MySQL supports a large number of data types, and choosing the right type is critical to performance. This article introduces the data type selection principles of MySQL. You can use these basic principles to determine the specific data types of data table fields.
Small and beautiful
In general, use data types with a small storage footprint whenever possible to store data. This type of data is also usually faster, takes up less disk space, memory, and even caching, and consumes fewer CPU cycles.
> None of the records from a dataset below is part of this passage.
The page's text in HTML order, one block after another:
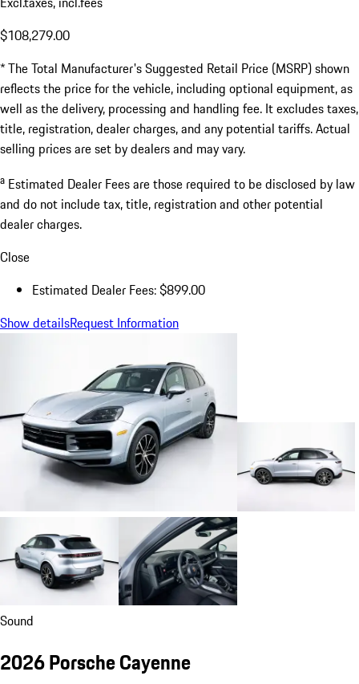
$108,279.00
* The Total Manufacturer's Suggested Retail Price (MSRP) shown
reflects the price for the vehicle, including optional equipment, as
well as the delivery, processing and handling fee. It excludes taxes,
title, registration, dealer charges, and any potential tariffs. Actual
selling prices are set by dealers and may vary.
a Estimated Dealer Fees are those required to be disclosed by law
and do not include tax, title, registration and other potential
dealer charges.
Close
Estimated Dealer Fees: $899.00
Show detailsRequest Information
Sound
2026 Porsche Cayenne
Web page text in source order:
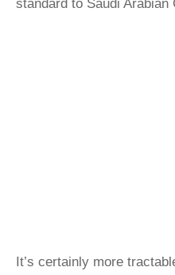
standard to Saudi Arabian
It’s certainly more
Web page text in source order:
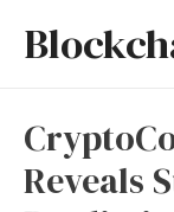
Reveals
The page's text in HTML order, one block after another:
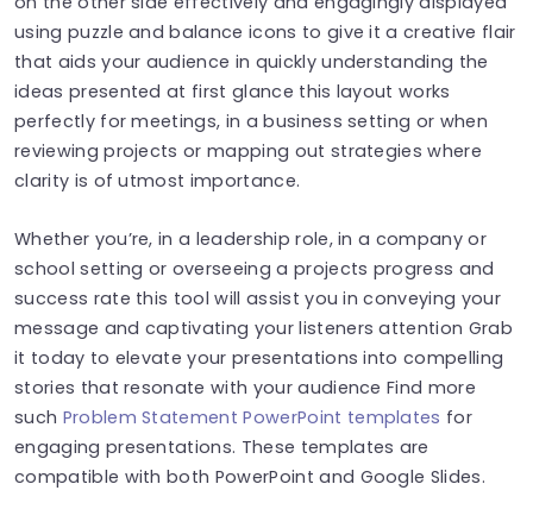
using puzzle and balance icons to give it a creative flair
that aids your audience in quickly understanding the
ideas presented at first glance this layout works
perfectly for meetings, in a business setting or when
reviewing projects or mapping out strategies where
clarity is of utmost importance.
Whether you’re, in a leadership role, in a company or
school setting or overseeing a projects progress and
success rate this tool will assist you in conveying your
message and captivating your listeners attention Grab
it today to elevate your presentations into compelling
stories that resonate with your audience Find more
such Problem Statement PowerPoint templates for
engaging presentations. These templates are
compatible with both PowerPoint and Google Slides.
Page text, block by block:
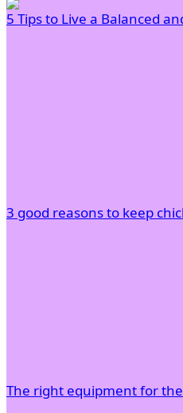
5 Tips to Live a Balanced
3 good reasons to keep
The right equipment for
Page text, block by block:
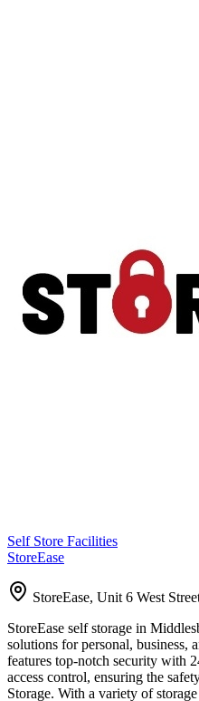
Self Store Facilities
StoreEase
StoreEase, Unit 6 West
StoreEase self storage in
solutions for personal, business,
features top-notch security with
access control, ensuring the
Storage. With a variety of
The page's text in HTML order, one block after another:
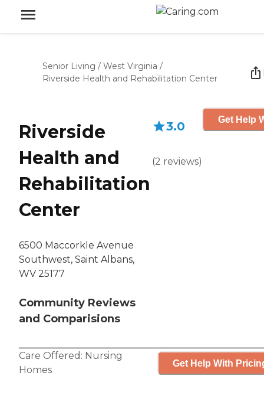
Senior Living / West Virginia /
Riverside Health and Rehabilitation Center
Riverside
Health and
Rehabilitation
Center
6500 Maccorkle Avenue
Southwest, Saint Albans,
WV 25177
Community Reviews
and Comparisions
3.0
(2 reviews)
Get Help
Care Offered: Nursing
Homes
Get Help With
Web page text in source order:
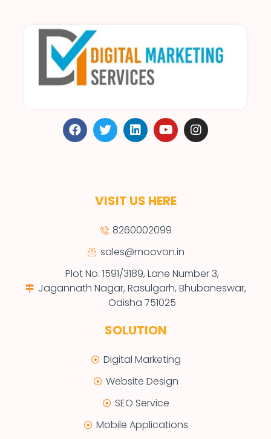
VISIT US HERE
8260002099
sales@moovon.in
Plot No. 1591/3189, Lane Number 3,
Jagannath Nagar, Rasulgarh, Bhubaneswar,
Odisha 751025
SOLUTION
Digital Marketing
Website Design
SEO Service
Mobile Applications

However, it is important to accurately estimate the range of data values to be stored. Because scaling data across multiple parts of the data table structure can be a painful and time-consuming process. If in doubt about which data type is appropriate, choose the smallest type that you think will be within range (this can be adjusted early in the system or when the data table is low).
Simple is the highest
Simpler data types mean fewer CPU cycles for processing data. For example, integers are easier to process than characters because character sets and alignments make character comparisons more complicated. Two examples: you should use MySQL’s built-in types to store times and dates, not strings. IP addresses should also be stored as integers.
Avoid empty value
Many tables have nullable columns, although there is no need to store the default value NULL in the application. In general, it is better to specify a NOT NULL column than to store NULL.
MySQL is more difficult to optimize for columns that involve nullable columns because nullable columns complicate indexes, index statistics, and value comparisons. Furthermore, nullable columns take up more storage space and require special processing. Specifying an index on a nullable column can require an extra byte per index entry and even cause the MyISAM engine to convert fixed-size indexes to variable-size indexes (such as single-column indexes on integer fields). However, the performance improvement from converting NULL columns to NOT NULL columns is usually modest. Therefore, unless NULL columns are found to have a significant impact on performance, do not make changes to existing table structures a priority. However, if you need to index a column, you should avoid the possibility that the column value can be NULL, and it is generally a good practice to set the column NOT NULL directly.
Of course, there are exceptions, such as the fact that InnoDB uses only one bit to store NULL values, thus saving space for large data stores, but this is not the case with MyISAM.
Step for selecting a data type
The first step in selecting a data type is to decide which common data type to use to represent a data column, whether numeric, string, or time. It’s usually good to choose directly, but in some cases there are exceptions (amount, timestamp).
The second step is to choose a specific type. MySQL can store the same data type in multiple ways, based on the value range, precision, and physical storage space, and some data types have special attributes.
For example, DATETIME and TIMESTAMP can both store times and dates, both accurate to the second. However, the TIMESTAMP type requires half the storage space, includes time zone information, and supports automatic updates. But on the other hand, its storage time range is smaller, and these special features can become a hindrance.
Let’s look at the basic data types. MySQL supports aliases for data types such as INTEGER, BOOL, and NUMERIC. These are just aliases, and while they may seem confusing, they actually have no effect on performance. If you CREATE a TABLE using an alias data type, recall that using SHOW CREATE TABLE, you can see that MySQL actually converts to an underlying data type, not an alias.
Conclusion: There are many ways to represent data in MySQL. It is recommended to know the storage range of common data types, the number of bytes they occupy, and choose the appropriate data type based on the range or length of data values estimated by the product as much as possible. Therefore, performance is important from the beginning of creating tables. The cost of late adjustment often exceeds the time cost of careful thinking at the beginning of the design.